The pattern has become a familiar one in recent years: a pharmaceutical giant acquires a smaller biotech company as a way of stocking up on new drug candidates. The risk is that the culture clash between a larger, mature firm and its smaller, leaner acquisition can chase away the talent that the acquiring company was hoping to tap…

"No matter what big pharma does, it is different from biotech, and different people are drawn to these two different cultures," says Alison Taunton-Rigby, a former senior vice-president at Genzyme.

For example, when Swiss pharma Roche fully acquired Genentech in 2009, a mass exodus of talent ensued. Despite Roche's assurances that its new acquisition would remain largely independent, many of Genentech's top executives left soon after the purchase was announced – peppering the west coast with biotech start-ups [Nature].

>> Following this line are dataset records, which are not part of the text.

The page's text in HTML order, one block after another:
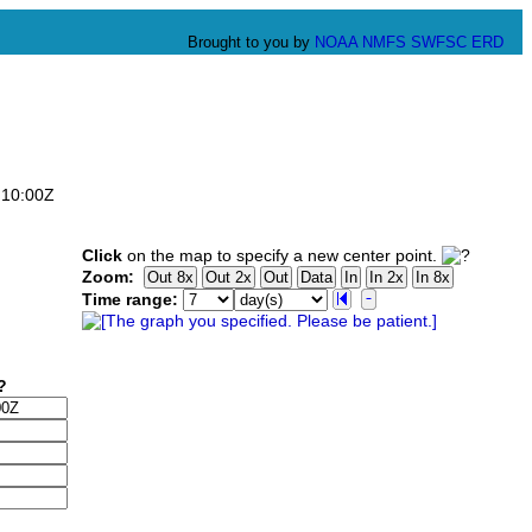
Brought to you by NOAA NMFS SWFSC ERD
Click on the map to specify a new center point.
Zoom:
Time range:
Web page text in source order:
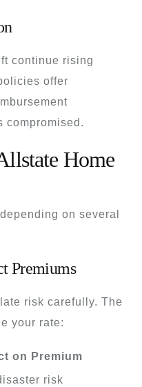
continue rising
offer
compromised.
Home
on several
Premiums
risk carefully. The
your rate:
on Premium
risk
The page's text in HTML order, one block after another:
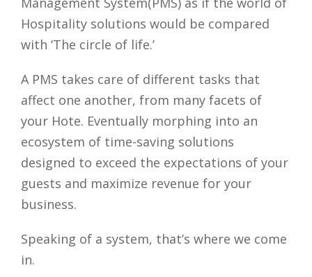
Hospitality solutions would be compared
with ‘The circle of life.’
A PMS takes care of different tasks that
affect one another, from many facets of
your Hote. Eventually morphing into an
ecosystem of time-saving solutions
designed to exceed the expectations of your
guests and maximize revenue for your
business.
Speaking of a system, that’s where we come
in.
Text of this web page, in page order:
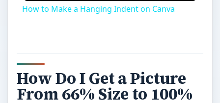
How to Make a Hanging Indent on Canva
How Do I Get a Picture
From 66% Size to 100%
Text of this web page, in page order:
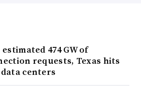
474 GW of
requests, Texas hits
centers
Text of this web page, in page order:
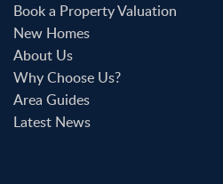
Book a Property Valuation
New Homes
About Us
Why Choose Us?
Area Guides
Latest News
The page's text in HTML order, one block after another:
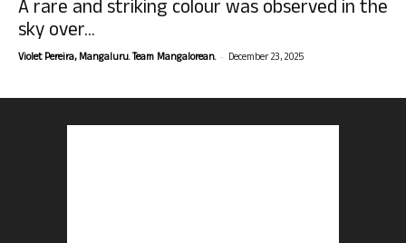
A rare and striking colour was observed in the
sky over...
Violet Pereira, Mangaluru. Team Mangalorean. - December 23, 2025
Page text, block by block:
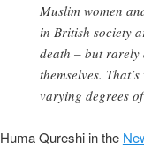
Muslim women
in British society
death – but rarely
themselves.
varying degrees
Huma Qureshi in the
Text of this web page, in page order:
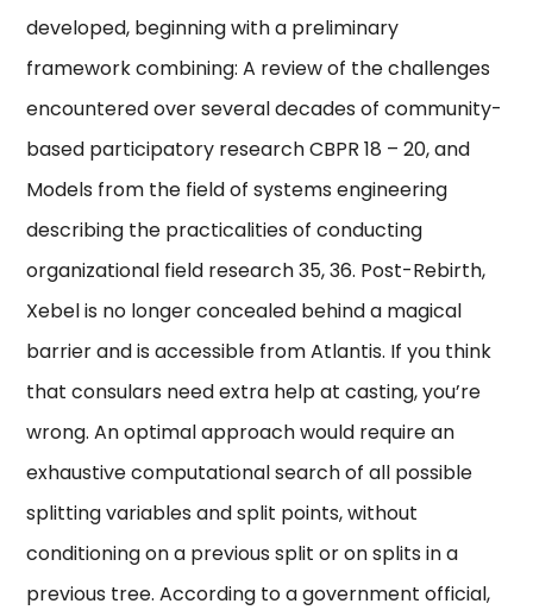
developed, beginning with a preliminary
framework combining: A review of the challenges
encountered over several decades of community-
based participatory research CBPR 18 – 20, and
Models from the field of systems engineering
describing the practicalities of conducting
organizational field research 35, 36. Post-Rebirth,
Xebel is no longer concealed behind a magical
barrier and is accessible from Atlantis. If you think
that consulars need extra help at casting, you’re
wrong. An optimal approach would require an
exhaustive computational search of all possible
splitting variables and split points, without
conditioning on a previous split or on splits in a
previous tree. According to a government official,
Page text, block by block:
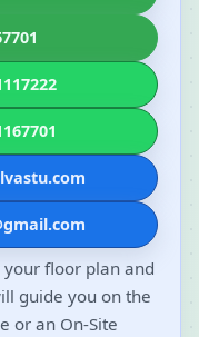
floor plan and
guide you on the
or an On-Site

But acquisitions by pharma don’t always sound the death knell for innovation at biotechnology firms, Nature explains:

Some say that Millennium Pharmaceuticals, another Cambridge biotechnology firm, may benefit from its acquisition by Japanese drug maker Takeda in 2008. Millennium had assembled a talented team of scientists, but its approach – to use genomics to fuel drug discovery – had foundered. In this case, the acquisition by Takeda could provide a turnaround by changing the focus or management of the company…

Both companies’ boards are unanimously optimistic.

"This transaction will create a meaningful new growth platform for sanofi-aventis while expanding our footprint in biotechnology,” says Christopher Viehbacher, CEO of sanofi-aventis.

Genzyme’s Henri Termeer adds: “We also share an exciting vision of the future, one in which Genzyme and sanofi-aventis grow and innovate by developing breakthrough treatments that change the lives of people with serious diseases.”

According to Bloomberg, the 9-month pursuit began with a $18.5 billion bid and ended with a purchase valuing Genzyme at 4.7 times sales – compared with a median multiple of 4.3 for US drug and biotech companies in the past 5 years.